Where would you like to see DSA go in the next period?

Chris: I like to think back to the old Socialist Party, the one time where we had an actual mass American socialist movement. At its height, it had something like [a] hundred and—what?—twelve thousand members. If we wanted to reach that level proportionately, we’d have to reach something like three hundred [thousand] plus members. I would love us to try to approximate that level. I think DSA should be less a kind of a container in which a movement of movements occurs and people kind of just do their own thing and whatever ideas best rise in this marketplace of organizing, if you want to call it that. I would like us to get towards something more along the lines of the new political formations that we’ve seen emerging in various other countries around the world, whether that’s the Momentum movement inside the British Labour Party, Podemos in Spain, or La France Insoumise.

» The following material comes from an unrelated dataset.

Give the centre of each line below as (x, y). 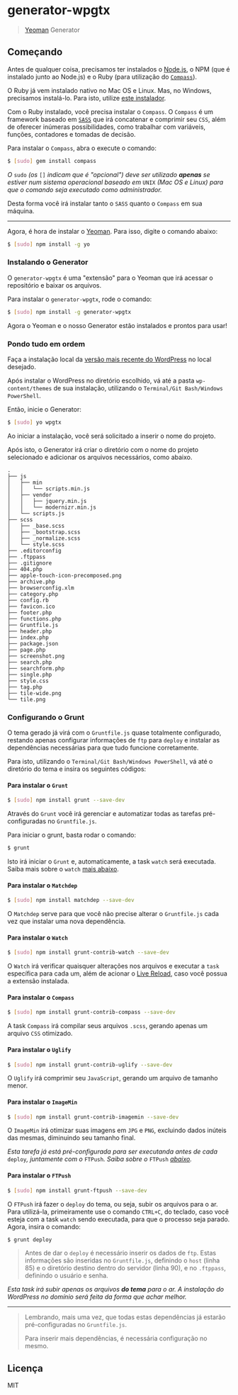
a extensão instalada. (38, 981)
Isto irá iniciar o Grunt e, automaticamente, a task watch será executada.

I would like us to get towards something more along the lines of the new political formations…emerging…inside the British Labour Party, Podemos in Spain, or La France Insoumise.

Cea: I think our organization needs to become more diverse. I think it’s great that it’s an organization of millennials, but I do think it also needs to be an organization that’s diverse in many different ways. I want us to get to a place where it’s relevant and possible to fight for a new public housing program. I want to be able to make deep economic shifts to make an immediate impact on climate. I want us to win some other stuff besides elections.

Anthony: DSA has to identify what it does and show how it does it and then prove why it works to continue increasing its ranks. Instead of explaining socialism as this alternative track, just communicate socialism as really the only way. We know this is the only way forward for the world we want and know it is possible.